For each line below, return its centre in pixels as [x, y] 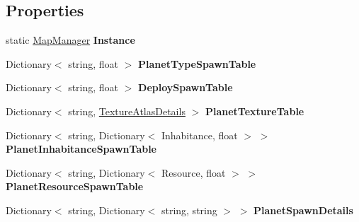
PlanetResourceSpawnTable [75, 186]
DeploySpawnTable [186, 87]
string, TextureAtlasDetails [127, 111]
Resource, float [193, 172]
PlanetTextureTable [255, 111]
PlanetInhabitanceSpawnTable [81, 149]
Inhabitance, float [199, 135]
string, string [189, 210]
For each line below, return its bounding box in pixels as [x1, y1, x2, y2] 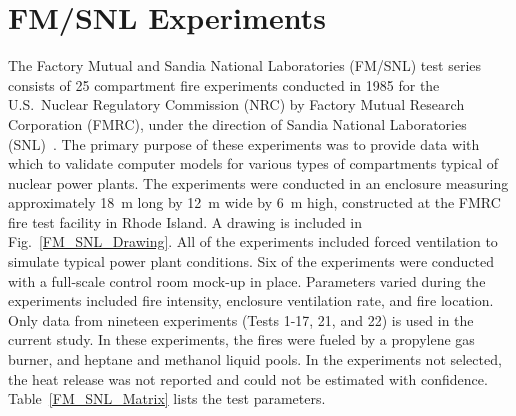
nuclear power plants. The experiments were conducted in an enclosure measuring [8, 172, 509, 193]
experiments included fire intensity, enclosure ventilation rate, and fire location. [8, 290, 494, 311]
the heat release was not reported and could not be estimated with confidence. [8, 368, 488, 389]
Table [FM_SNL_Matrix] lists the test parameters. [8, 388, 326, 409]
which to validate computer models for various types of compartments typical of [8, 153, 499, 174]
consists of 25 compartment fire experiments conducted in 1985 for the [8, 74, 440, 95]
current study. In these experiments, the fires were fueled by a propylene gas [8, 329, 475, 350]
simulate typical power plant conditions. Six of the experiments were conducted [8, 251, 495, 272]
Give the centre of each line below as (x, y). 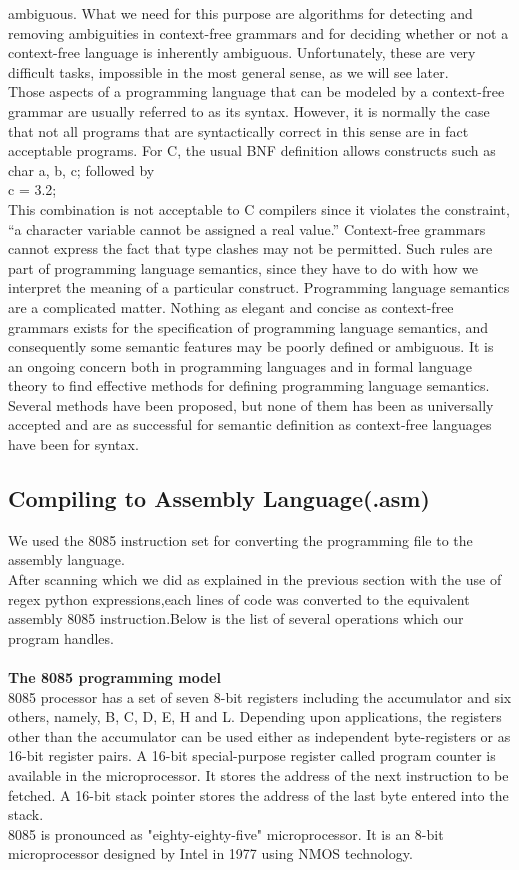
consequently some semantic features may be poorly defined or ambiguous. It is (251, 346)
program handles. (61, 637)
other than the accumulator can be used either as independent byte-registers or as (259, 735)
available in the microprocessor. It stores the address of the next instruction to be (258, 774)
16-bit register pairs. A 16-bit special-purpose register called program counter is (252, 755)
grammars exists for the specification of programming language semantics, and (248, 326)
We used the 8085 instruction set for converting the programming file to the (240, 539)
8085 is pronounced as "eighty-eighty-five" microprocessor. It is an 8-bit (226, 833)
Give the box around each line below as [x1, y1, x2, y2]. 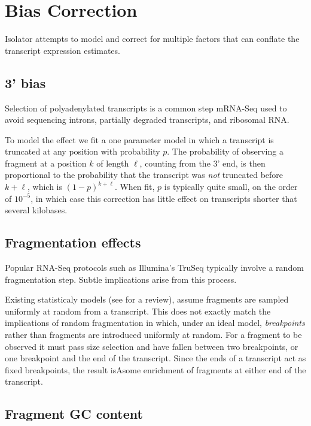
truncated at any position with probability [5, 145, 160, 158]
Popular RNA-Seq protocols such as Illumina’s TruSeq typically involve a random [5, 261, 304, 274]
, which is [28, 180, 63, 193]
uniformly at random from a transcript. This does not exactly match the [5, 304, 271, 317]
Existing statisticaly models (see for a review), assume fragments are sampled [5, 293, 289, 306]
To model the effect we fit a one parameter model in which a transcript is [5, 133, 274, 146]
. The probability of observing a [167, 145, 283, 158]
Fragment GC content [5, 404, 143, 423]
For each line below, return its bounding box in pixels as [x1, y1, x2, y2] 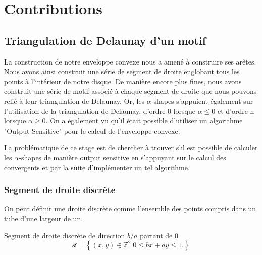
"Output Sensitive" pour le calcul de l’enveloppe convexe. [4, 125, 180, 136]
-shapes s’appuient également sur [151, 95, 253, 106]
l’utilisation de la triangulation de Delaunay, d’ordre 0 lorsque [4, 105, 195, 116]
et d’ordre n [217, 105, 254, 116]
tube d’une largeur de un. [4, 213, 83, 223]
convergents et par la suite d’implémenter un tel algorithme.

....

Some lines above contain the word "power". Copy each of them.

▶ **Exercise response**
nuclear power plants. The experiments were conducted in an enclosure measuring [8, 172, 509, 193]
simulate typical power plant conditions. Six of the experiments were conducted [8, 251, 495, 272]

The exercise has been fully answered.